# Machine Learning with Python Quiz Questions and Answers

### Identify what type of problem this is. You have the past data of two cricket teams on the performance of the teams based on different parameters and the match results. You have to predict which team will win.

• Supervised Learning

Explanation :

You have the data of the past few years to train your model on. Since you know the results of different games based on different performance parameters, it would be a supervised learning problem — more specifically, a classification problem since your output variable (i.e. the name of the team) is categorical.

### In the simple linear regression model between TV and sales, the accuracy, or the 'model fit', as measured by R-squared was about 0.81. But, when you brought in the radio and the newspaper variables along with TV, the R-squared increased to 0.91 and 0.83, respectively. Do you think the R-squared value will always increase (or at least remain the same) when you add more variables?

• Yes

Explanation :

The R-squared will always either increase or remain the same when you add more variables. Because you already have the predictive power of the previous variable so the R-squared value can definitely not go down. And a new variable, no matter how insignifi

### A Singapore-based startup Healin launched an app called JustShakeIt that enables a user to send an emergency alert to emergency contacts and/or caregivers simply by shaking the phone with one hand. The program uses a machine learning algorithm to distinguish between actual emergency shakes and everyday jostling, using data with labels to distinguish between everyday jostling and emergency shaking. What kind of problem is this?

• Classification

Explanation :

The algorithm has to distinguish between actual emergency shakes and everyday jostling. Here, your output variable has pre-defined labels (shake/jostle), which are categorical in nature. So, this is a supervised learning - classification problem.

### The coefficients of the least squares regression line are determined by the Ordinary Least Squares method — which basically means minimising the sum of the squares of the:

• y-coordinates of actual data - y-coordinates of predicted data

Explanation :

The Ordinary Least Squares method has the criterion of the minimisation of the sum of squares of residuals. Residuals are defined as the difference between the y-coordinates of actual data and the y-coordinates of predicted data.

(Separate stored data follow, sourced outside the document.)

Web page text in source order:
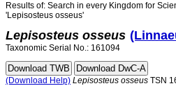
Results of: Search in every Kingdom for
'Lepisosteus osseus'
Lepisosteus osseus
Taxonomic Serial No.: 161094
(Download Help) Lepisosteus osseus TSN
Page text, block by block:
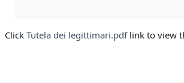
Click Tutela dei legittimari.pdflink to view

### In order to determine whether the coefficient in a simple linear regression model is significant or not, which Null Hypothesis do we propose?

• ß1=0

Explanation :

This is kept so because in case that the Null hypothesis is rejected, you can conclude that β1 is not zero and the coefficient is significant, but if we fail to reject the Null Hypothesis, the coefficient is deemed insignificant.

### Which of the following is indicative of a strong relationship between X and y?

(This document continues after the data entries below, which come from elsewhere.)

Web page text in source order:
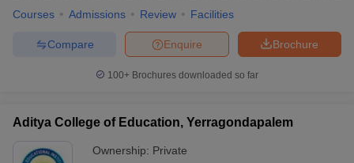
Courses Admissions Review Facilities
Brochure
Enquire
Compare
100+ Brochures downloaded so far
Aditya College of Education, Yerragondapalem
Ownership: Private
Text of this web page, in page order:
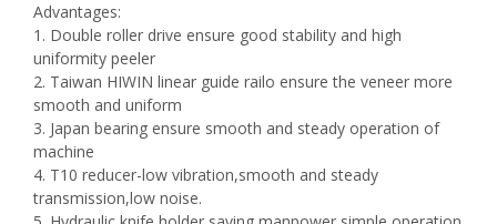
Advantages:
1. Double roller drive ensure good stability and high
uniformity peeler
2. Taiwan HIWIN linear guide railo ensure the veneer more
smooth and uniform
3. Japan bearing ensure smooth and steady operation of
machine
4. T10 reducer-low vibration,smooth and steady
transmission,low noise.

• The correlation coefficient between X and y is 0.95

Explanation :

The correlation coefficient specifies how strong is the relationship between two variables. And in this case, the value is 0.95 which is quite high indicating a strong relationship between X and y.

### What will be the effect of the error terms not being homoscedastic in nature?

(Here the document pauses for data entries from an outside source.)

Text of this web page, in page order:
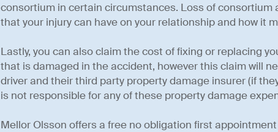
consortium in certain circumstances. Loss of consortium
that your injury can have on your relationship and how it
Lastly, you can also claim the cost of fixing or replacing
that is damaged in the accident, however this claim will
driver and their third party property damage insurer (if
is not responsible for any of these property damage
Mellor Olsson offers a free no obligation first

• The inferences made on the model would be unreliable.

Explanation :

Even if you fit a line through the data, you cannot make inferences on the model. The parameters used to make inferences (which you will study in later segments) will become highly unreliable.

### Why do you add a constant to the train set using the sm.add_constant() command, when you’re fitting a line using statsmodels?

• statsmodels fits a line passing through the origin by default.

Explanation :

By default, statsmodels fits a line passing through the origin, i.e. it doesn't fit an intercept. Hence, you need to use the command 'add_constant' so that it also fits an intercept.

### Identify what type of problem this is. You feed a large collection of spam emails to the learning model to identify the different sub-groups of these spam mails. No labels are presents in the data set.

• Unsupervised Learning

Explanation :

This can be addressed using unsupervised learning as there are no labels assigned to your data set and they need to be identified.